### INPUT DATA
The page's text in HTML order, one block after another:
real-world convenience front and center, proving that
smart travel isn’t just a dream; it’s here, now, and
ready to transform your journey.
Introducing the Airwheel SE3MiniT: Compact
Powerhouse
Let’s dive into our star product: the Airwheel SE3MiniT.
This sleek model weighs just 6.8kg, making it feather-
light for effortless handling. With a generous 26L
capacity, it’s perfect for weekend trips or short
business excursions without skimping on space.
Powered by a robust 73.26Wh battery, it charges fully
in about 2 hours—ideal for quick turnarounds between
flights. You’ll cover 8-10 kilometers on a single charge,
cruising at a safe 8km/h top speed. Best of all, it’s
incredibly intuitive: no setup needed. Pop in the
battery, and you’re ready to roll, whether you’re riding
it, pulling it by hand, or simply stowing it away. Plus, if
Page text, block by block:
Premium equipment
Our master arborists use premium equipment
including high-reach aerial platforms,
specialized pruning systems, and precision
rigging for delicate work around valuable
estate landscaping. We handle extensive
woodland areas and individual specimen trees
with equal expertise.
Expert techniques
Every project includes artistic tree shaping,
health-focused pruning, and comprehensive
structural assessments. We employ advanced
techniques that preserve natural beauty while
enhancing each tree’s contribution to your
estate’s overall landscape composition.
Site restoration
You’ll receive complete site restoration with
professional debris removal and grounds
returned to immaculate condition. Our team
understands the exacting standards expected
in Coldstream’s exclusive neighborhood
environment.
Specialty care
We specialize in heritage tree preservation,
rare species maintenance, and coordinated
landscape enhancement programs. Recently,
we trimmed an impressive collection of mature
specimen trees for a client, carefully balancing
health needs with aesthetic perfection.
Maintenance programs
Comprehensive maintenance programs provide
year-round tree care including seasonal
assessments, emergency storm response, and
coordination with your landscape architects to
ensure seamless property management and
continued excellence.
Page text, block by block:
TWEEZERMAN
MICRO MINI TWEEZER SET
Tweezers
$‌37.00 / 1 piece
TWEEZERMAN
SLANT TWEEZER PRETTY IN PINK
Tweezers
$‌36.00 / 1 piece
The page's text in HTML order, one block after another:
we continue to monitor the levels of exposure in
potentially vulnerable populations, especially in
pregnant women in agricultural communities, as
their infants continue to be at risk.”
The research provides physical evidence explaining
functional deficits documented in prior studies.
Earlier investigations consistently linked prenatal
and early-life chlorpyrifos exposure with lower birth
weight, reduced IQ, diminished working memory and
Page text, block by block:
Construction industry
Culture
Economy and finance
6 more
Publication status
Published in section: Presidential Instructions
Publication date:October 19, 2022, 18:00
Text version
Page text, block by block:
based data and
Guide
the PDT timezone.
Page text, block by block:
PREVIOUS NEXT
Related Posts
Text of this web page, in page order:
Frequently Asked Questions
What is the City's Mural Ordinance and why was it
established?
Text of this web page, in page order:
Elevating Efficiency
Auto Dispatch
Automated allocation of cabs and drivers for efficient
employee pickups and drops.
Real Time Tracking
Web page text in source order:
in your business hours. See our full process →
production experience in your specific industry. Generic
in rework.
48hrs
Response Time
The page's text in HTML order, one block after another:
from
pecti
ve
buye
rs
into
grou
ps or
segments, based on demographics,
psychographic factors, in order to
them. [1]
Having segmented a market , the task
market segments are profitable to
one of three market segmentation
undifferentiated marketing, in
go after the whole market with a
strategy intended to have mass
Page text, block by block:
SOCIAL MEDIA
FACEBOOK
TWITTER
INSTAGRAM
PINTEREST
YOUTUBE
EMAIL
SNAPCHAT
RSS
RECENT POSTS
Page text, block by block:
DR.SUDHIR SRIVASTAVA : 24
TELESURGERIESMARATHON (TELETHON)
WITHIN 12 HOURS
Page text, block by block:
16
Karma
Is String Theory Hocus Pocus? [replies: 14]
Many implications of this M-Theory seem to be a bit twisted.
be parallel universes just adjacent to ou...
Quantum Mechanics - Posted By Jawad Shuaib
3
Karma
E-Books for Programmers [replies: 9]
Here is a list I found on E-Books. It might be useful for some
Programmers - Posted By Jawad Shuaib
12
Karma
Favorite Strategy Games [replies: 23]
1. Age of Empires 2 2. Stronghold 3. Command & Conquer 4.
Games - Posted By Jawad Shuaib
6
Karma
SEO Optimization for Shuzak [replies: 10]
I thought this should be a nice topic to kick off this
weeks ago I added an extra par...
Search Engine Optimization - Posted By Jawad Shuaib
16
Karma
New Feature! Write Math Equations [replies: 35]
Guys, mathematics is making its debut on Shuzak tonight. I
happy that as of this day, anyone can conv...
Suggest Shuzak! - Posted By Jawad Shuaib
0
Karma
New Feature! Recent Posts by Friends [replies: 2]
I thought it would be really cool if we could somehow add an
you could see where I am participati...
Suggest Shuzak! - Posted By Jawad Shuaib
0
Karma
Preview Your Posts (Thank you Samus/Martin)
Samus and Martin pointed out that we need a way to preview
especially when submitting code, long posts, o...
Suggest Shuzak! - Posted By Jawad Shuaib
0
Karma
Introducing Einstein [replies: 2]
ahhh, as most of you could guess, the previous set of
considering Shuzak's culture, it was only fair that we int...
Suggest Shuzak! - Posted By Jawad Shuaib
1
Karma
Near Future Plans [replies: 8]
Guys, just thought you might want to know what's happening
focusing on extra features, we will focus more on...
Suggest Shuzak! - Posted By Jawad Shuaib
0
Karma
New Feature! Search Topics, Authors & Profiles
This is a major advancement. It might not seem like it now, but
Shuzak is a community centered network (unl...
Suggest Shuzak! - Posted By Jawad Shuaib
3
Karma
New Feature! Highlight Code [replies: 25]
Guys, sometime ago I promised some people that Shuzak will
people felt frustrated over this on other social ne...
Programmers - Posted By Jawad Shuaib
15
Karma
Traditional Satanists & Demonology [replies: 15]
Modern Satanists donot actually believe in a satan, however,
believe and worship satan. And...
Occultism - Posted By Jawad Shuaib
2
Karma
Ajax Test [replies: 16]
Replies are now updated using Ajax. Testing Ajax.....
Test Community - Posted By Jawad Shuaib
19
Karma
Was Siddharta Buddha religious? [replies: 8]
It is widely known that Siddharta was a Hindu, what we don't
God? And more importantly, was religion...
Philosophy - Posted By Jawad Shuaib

### TASK INSTRUCTIONS
Would you please repeat the entire listing, line for line?

### RESULT BELOW
The page's text in HTML order, one block after another:
real-world convenience front and center, proving that
smart travel isn’t just a dream; it’s here, now, and
ready to transform your journey.
Introducing the Airwheel SE3MiniT: Compact
Powerhouse
Let’s dive into our star product: the Airwheel SE3MiniT.
This sleek model weighs just 6.8kg, making it feather-
light for effortless handling. With a generous 26L
capacity, it’s perfect for weekend trips or short
business excursions without skimping on space.
Powered by a robust 73.26Wh battery, it charges fully
in about 2 hours—ideal for quick turnarounds between
flights. You’ll cover 8-10 kilometers on a single charge,
cruising at a safe 8km/h top speed. Best of all, it’s
incredibly intuitive: no setup needed. Pop in the
battery, and you’re ready to roll, whether you’re riding
it, pulling it by hand, or simply stowing it away. Plus, if
Page text, block by block:
Premium equipment
Our master arborists use premium equipment
including high-reach aerial platforms,
specialized pruning systems, and precision
rigging for delicate work around valuable
estate landscaping. We handle extensive
woodland areas and individual specimen trees
with equal expertise.
Expert techniques
Every project includes artistic tree shaping,
health-focused pruning, and comprehensive
structural assessments. We employ advanced
techniques that preserve natural beauty while
enhancing each tree’s contribution to your
estate’s overall landscape composition.
Site restoration
You’ll receive complete site restoration with
professional debris removal and grounds
returned to immaculate condition. Our team
understands the exacting standards expected
in Coldstream’s exclusive neighborhood
environment.
Specialty care
We specialize in heritage tree preservation,
rare species maintenance, and coordinated
landscape enhancement programs. Recently,
we trimmed an impressive collection of mature
specimen trees for a client, carefully balancing
health needs with aesthetic perfection.
Maintenance programs
Comprehensive maintenance programs provide
year-round tree care including seasonal
assessments, emergency storm response, and
coordination with your landscape architects to
ensure seamless property management and
continued excellence.
Page text, block by block:
TWEEZERMAN
MICRO MINI TWEEZER SET
Tweezers
$‌37.00 / 1 piece
TWEEZERMAN
SLANT TWEEZER PRETTY IN PINK
Tweezers
$‌36.00 / 1 piece
The page's text in HTML order, one block after another:
we continue to monitor the levels of exposure in
potentially vulnerable populations, especially in
pregnant women in agricultural communities, as
their infants continue to be at risk.”
The research provides physical evidence explaining
functional deficits documented in prior studies.
Earlier investigations consistently linked prenatal
and early-life chlorpyrifos exposure with lower birth
weight, reduced IQ, diminished working memory and
Page text, block by block:
Construction industry
Culture
Economy and finance
6 more
Publication status
Published in section: Presidential Instructions
Publication date:October 19, 2022, 18:00
Text version
Page text, block by block:
based data and
Guide
the PDT timezone.
Page text, block by block:
PREVIOUS NEXT
Related Posts
Text of this web page, in page order:
Frequently Asked Questions
What is the City's Mural Ordinance and why was it
established?
Text of this web page, in page order:
Elevating Efficiency
Auto Dispatch
Automated allocation of cabs and drivers for efficient
employee pickups and drops.
Real Time Tracking
Web page text in source order:
in your business hours. See our full process →
production experience in your specific industry. Generic
in rework.
48hrs
Response Time
The page's text in HTML order, one block after another:
from
pecti
ve
buye
rs
into
grou
ps or
segments, based on demographics,
psychographic factors, in order to
them. [1]
Having segmented a market , the task
market segments are profitable to
one of three market segmentation
undifferentiated marketing, in
go after the whole market with a
strategy intended to have mass
Page text, block by block:
SOCIAL MEDIA
FACEBOOK
TWITTER
INSTAGRAM
PINTEREST
YOUTUBE
EMAIL
SNAPCHAT
RSS
RECENT POSTS
Page text, block by block:
DR.SUDHIR SRIVASTAVA : 24
TELESURGERIESMARATHON (TELETHON)
WITHIN 12 HOURS
Page text, block by block:
16
Karma
Is String Theory Hocus Pocus? [replies: 14]
Many implications of this M-Theory seem to be a bit twisted.
be parallel universes just adjacent to ou...
Quantum Mechanics - Posted By Jawad Shuaib
3
Karma
E-Books for Programmers [replies: 9]
Here is a list I found on E-Books. It might be useful for some
Programmers - Posted By Jawad Shuaib
12
Karma
Favorite Strategy Games [replies: 23]
1. Age of Empires 2 2. Stronghold 3. Command & Conquer 4.
Games - Posted By Jawad Shuaib
6
Karma
SEO Optimization for Shuzak [replies: 10]
I thought this should be a nice topic to kick off this
weeks ago I added an extra par...
Search Engine Optimization - Posted By Jawad Shuaib
16
Karma
New Feature! Write Math Equations [replies: 35]
Guys, mathematics is making its debut on Shuzak tonight. I
happy that as of this day, anyone can conv...
Suggest Shuzak! - Posted By Jawad Shuaib
0
Karma
New Feature! Recent Posts by Friends [replies: 2]
I thought it would be really cool if we could somehow add an
you could see where I am participati...
Suggest Shuzak! - Posted By Jawad Shuaib
0
Karma
Preview Your Posts (Thank you Samus/Martin)
Samus and Martin pointed out that we need a way to preview
especially when submitting code, long posts, o...
Suggest Shuzak! - Posted By Jawad Shuaib
0
Karma
Introducing Einstein [replies: 2]
ahhh, as most of you could guess, the previous set of
considering Shuzak's culture, it was only fair that we int...
Suggest Shuzak! - Posted By Jawad Shuaib
1
Karma
Near Future Plans [replies: 8]
Guys, just thought you might want to know what's happening
focusing on extra features, we will focus more on...
Suggest Shuzak! - Posted By Jawad Shuaib
0
Karma
New Feature! Search Topics, Authors & Profiles
This is a major advancement. It might not seem like it now, but
Shuzak is a community centered network (unl...
Suggest Shuzak! - Posted By Jawad Shuaib
3
Karma
New Feature! Highlight Code [replies: 25]
Guys, sometime ago I promised some people that Shuzak will
people felt frustrated over this on other social ne...
Programmers - Posted By Jawad Shuaib
15
Karma
Traditional Satanists & Demonology [replies: 15]
Modern Satanists donot actually believe in a satan, however,
believe and worship satan. And...
Occultism - Posted By Jawad Shuaib
2
Karma
Ajax Test [replies: 16]
Replies are now updated using Ajax. Testing Ajax.....
Test Community - Posted By Jawad Shuaib
19
Karma
Was Siddharta Buddha religious? [replies: 8]
It is widely known that Siddharta was a Hindu, what we don't
God? And more importantly, was religion...
Philosophy - Posted By Jawad Shuaib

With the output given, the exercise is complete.